### EXERCISE INSTRUCTIONS
All lines with the word "block" in the material below are required.

### DATA RECORDS
Segment Open

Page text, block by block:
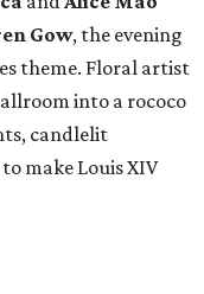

Segment Closed
Segment Open

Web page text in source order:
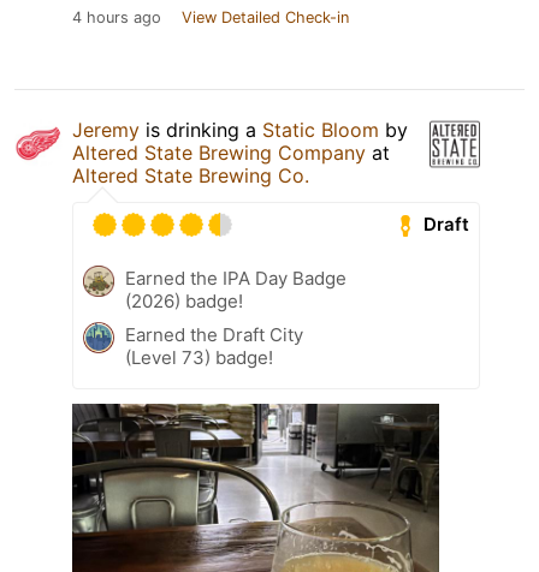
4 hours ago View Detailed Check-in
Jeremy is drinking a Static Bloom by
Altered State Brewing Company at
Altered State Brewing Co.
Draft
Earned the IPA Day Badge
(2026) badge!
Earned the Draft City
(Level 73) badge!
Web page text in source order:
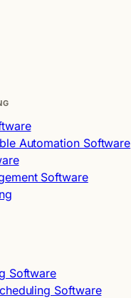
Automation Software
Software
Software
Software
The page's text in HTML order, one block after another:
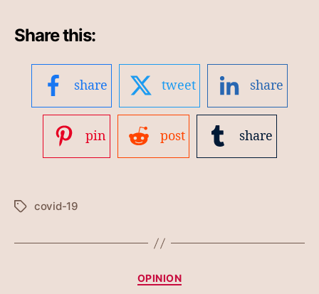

Segment Closed

### EXERCISE SOLUTION
Page text, block by block:
The page's text in HTML order, one block after another:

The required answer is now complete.